* [Materials provided]

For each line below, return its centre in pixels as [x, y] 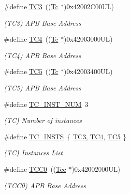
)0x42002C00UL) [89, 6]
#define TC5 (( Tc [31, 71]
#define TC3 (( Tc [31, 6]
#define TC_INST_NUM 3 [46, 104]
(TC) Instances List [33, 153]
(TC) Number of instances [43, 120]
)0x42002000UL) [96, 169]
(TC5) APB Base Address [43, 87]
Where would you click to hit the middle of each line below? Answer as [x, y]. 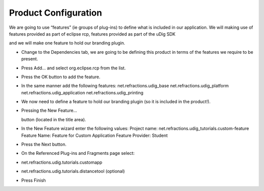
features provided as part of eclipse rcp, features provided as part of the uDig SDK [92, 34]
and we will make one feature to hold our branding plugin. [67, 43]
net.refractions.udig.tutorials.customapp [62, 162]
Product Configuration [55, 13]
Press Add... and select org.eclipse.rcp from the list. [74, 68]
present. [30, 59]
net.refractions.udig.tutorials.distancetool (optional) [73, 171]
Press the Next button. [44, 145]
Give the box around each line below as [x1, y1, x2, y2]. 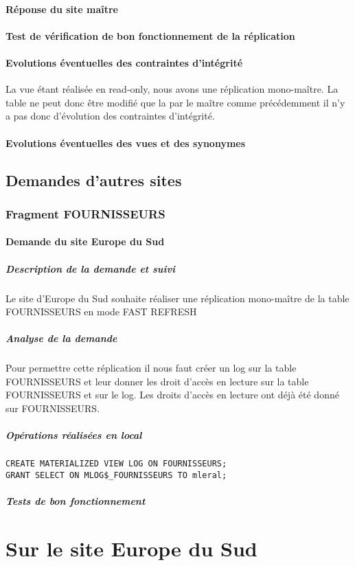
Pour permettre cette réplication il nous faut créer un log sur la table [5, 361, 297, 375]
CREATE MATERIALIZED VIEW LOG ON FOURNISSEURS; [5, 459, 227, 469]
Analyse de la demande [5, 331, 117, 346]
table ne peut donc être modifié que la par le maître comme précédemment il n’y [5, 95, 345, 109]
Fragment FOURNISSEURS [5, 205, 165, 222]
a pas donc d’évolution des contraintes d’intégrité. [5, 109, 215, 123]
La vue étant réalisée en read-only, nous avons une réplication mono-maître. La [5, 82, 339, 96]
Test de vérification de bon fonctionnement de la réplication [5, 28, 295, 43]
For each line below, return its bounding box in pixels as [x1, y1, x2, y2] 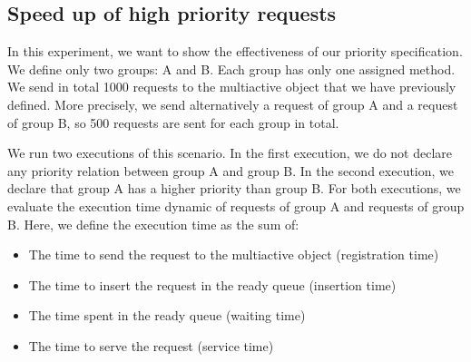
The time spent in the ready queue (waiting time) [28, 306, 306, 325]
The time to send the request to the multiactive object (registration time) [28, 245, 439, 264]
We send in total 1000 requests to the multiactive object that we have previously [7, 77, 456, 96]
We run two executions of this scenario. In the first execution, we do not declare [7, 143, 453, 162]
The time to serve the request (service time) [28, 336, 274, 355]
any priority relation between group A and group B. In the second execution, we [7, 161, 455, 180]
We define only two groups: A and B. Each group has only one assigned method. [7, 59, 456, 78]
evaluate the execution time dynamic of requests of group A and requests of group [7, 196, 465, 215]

---

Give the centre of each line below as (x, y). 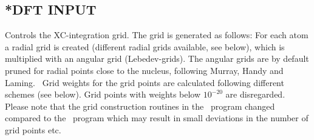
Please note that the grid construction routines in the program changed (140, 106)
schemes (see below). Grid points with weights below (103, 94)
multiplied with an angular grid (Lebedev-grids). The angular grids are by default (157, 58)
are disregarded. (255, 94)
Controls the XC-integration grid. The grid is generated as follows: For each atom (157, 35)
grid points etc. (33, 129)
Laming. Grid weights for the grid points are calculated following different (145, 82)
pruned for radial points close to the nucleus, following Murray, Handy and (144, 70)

* [What to produce] Give back, word for word, only the lines above from the line holding "Controls the XC-integration" to the line holding "pruned for radial", both included.

* [Expected answer]
Controls the XC-integration grid. The grid is generated as follows: For each atom (157, 35)
grid points etc. (33, 129)
Laming. Grid weights for the grid points are calculated following different (145, 82)
pruned for radial points close to the nucleus, following Murray, Handy and (144, 70)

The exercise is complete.